[What you should do]
Starting with the line that contains "online shopping sites." and stopping after the line that contains "You may opt to order in two sizes", copy the entries below exactly. Include nothing else.

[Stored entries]
════
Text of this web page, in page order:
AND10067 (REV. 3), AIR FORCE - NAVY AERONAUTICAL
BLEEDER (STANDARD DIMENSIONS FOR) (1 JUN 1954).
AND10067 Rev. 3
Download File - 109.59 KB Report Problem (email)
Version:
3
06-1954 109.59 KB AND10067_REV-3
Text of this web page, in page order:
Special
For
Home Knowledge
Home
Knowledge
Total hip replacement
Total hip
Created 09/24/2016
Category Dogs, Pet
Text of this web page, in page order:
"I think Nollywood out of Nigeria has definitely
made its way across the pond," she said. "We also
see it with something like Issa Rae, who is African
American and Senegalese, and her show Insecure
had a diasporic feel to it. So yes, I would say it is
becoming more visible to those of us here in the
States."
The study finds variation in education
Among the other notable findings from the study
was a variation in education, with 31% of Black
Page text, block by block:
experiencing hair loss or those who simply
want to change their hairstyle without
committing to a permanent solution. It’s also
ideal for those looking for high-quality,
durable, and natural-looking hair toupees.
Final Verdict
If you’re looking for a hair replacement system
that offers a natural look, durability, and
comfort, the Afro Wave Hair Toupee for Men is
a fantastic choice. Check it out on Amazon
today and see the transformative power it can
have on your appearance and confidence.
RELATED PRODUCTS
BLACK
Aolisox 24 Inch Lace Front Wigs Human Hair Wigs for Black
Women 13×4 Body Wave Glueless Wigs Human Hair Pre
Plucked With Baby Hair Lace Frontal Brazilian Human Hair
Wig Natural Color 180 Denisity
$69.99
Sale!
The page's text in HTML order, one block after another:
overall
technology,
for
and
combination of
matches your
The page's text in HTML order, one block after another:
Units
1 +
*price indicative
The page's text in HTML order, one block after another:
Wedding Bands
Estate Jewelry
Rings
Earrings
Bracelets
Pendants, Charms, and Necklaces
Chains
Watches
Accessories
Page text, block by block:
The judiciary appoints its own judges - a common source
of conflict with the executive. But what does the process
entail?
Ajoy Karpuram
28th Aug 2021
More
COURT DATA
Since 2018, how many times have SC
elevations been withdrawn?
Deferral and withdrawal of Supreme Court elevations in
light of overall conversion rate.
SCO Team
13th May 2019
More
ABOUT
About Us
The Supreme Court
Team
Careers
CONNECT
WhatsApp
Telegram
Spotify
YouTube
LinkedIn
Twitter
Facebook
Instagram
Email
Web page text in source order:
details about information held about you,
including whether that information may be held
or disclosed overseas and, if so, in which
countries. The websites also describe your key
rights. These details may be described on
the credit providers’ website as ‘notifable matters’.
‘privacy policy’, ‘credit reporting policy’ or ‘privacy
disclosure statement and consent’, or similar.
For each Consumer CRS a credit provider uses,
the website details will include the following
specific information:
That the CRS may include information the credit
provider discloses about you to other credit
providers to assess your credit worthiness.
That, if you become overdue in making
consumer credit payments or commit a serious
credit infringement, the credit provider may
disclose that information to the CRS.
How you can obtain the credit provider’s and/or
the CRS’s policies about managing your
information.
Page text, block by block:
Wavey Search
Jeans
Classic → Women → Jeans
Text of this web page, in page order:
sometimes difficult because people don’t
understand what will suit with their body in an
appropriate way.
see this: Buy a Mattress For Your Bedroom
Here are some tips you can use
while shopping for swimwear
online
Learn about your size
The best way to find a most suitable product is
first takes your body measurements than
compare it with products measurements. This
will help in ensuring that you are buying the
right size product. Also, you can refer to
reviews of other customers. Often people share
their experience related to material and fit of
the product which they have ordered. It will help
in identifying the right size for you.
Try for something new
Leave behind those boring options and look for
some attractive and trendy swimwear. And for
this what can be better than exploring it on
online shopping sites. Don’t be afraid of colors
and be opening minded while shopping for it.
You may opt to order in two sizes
════
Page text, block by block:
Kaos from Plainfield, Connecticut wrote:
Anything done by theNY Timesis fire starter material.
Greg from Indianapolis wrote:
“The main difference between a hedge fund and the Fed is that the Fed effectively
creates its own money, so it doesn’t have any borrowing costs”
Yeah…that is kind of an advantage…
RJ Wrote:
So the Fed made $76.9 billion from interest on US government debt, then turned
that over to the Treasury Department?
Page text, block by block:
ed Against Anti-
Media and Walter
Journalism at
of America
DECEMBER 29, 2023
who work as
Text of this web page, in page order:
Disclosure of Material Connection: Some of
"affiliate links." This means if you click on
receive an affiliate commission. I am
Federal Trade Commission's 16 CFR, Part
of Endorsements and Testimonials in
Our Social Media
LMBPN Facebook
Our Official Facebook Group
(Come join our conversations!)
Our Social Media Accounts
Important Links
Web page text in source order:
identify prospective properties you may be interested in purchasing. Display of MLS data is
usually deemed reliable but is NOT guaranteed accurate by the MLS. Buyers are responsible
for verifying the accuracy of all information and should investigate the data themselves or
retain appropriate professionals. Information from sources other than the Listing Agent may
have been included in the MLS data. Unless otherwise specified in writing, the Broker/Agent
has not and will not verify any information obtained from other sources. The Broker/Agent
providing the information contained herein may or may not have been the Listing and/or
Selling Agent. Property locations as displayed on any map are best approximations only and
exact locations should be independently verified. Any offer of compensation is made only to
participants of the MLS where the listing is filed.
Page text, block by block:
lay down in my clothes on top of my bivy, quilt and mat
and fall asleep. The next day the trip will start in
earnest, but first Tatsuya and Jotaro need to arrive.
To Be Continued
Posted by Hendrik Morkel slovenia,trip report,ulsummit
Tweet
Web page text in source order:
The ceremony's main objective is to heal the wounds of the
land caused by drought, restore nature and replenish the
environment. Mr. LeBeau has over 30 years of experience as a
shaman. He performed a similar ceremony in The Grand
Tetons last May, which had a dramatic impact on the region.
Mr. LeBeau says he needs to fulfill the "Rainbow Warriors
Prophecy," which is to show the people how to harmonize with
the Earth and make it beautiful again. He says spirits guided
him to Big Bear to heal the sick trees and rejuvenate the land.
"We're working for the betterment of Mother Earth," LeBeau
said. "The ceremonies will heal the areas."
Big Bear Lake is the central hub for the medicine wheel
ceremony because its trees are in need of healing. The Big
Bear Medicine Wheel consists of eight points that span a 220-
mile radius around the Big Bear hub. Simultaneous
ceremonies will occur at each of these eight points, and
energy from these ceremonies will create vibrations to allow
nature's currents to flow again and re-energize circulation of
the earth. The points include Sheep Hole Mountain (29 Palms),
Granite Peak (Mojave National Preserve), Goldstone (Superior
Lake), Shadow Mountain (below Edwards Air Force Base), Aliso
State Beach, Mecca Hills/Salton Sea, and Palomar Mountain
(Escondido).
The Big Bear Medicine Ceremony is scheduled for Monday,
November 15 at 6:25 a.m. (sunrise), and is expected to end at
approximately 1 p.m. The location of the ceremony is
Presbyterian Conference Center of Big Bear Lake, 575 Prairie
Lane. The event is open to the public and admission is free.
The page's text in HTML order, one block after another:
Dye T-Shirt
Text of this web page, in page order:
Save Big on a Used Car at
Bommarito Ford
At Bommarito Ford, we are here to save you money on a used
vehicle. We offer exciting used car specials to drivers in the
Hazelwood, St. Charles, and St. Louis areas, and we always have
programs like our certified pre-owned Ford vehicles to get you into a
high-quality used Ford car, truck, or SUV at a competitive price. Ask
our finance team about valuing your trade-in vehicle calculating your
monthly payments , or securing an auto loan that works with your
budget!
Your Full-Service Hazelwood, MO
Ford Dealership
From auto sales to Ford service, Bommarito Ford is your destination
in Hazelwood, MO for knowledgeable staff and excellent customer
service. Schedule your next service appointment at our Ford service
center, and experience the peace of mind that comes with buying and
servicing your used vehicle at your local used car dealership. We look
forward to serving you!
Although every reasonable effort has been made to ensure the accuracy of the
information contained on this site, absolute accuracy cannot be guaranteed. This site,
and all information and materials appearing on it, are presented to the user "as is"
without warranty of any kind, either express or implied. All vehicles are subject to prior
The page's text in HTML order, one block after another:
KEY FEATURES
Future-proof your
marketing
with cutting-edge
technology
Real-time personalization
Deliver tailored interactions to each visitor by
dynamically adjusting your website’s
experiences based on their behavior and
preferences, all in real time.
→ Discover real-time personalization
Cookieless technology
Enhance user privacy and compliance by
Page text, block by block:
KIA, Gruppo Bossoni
════
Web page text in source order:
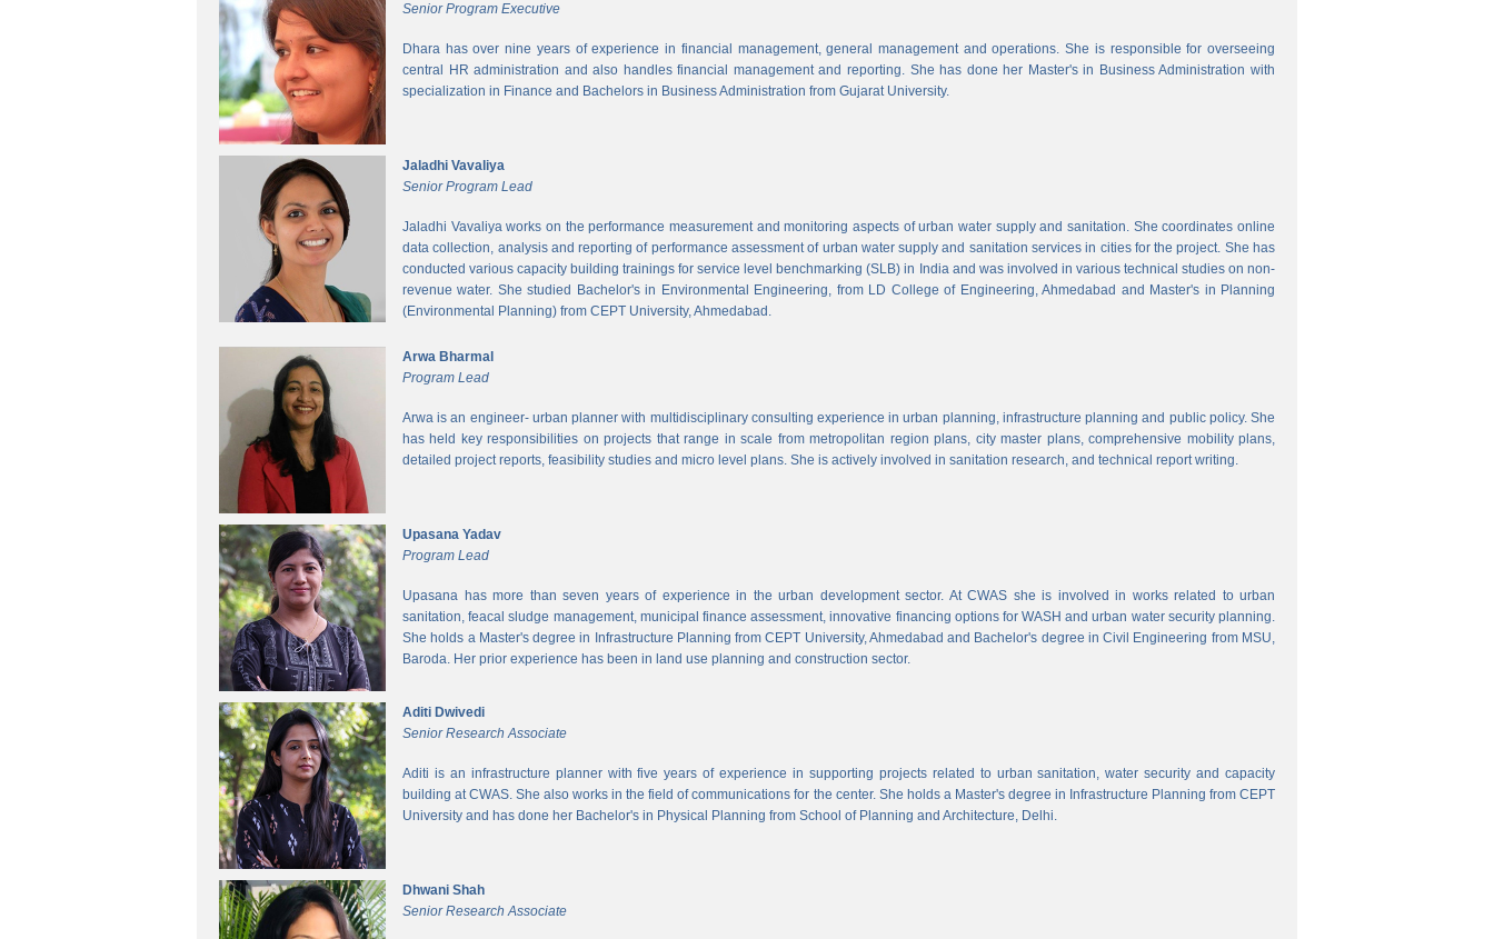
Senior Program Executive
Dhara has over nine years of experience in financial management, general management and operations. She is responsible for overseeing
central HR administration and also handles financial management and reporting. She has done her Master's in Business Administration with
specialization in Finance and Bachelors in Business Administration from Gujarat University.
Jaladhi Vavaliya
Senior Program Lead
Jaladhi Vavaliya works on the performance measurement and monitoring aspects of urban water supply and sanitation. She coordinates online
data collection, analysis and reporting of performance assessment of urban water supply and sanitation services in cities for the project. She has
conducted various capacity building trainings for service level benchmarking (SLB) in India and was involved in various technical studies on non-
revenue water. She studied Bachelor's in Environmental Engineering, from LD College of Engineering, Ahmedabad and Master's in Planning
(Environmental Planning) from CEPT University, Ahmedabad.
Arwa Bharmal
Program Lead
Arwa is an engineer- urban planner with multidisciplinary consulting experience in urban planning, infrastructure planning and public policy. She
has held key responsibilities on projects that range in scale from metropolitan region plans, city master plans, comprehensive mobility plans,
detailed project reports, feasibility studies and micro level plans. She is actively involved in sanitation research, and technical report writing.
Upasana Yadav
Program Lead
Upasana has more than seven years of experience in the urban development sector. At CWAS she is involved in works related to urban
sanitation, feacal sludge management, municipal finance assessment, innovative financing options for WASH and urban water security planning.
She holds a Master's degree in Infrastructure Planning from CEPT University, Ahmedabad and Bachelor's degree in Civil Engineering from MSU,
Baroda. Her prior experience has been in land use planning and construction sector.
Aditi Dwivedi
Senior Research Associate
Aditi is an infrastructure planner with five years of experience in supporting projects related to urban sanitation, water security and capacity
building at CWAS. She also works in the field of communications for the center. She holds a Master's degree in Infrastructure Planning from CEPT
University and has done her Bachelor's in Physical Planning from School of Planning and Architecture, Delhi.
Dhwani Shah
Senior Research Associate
════
[Response to this task]
online shopping sites. Don’t be afraid of colors
and be opening minded while shopping for it.
You may opt to order in two sizes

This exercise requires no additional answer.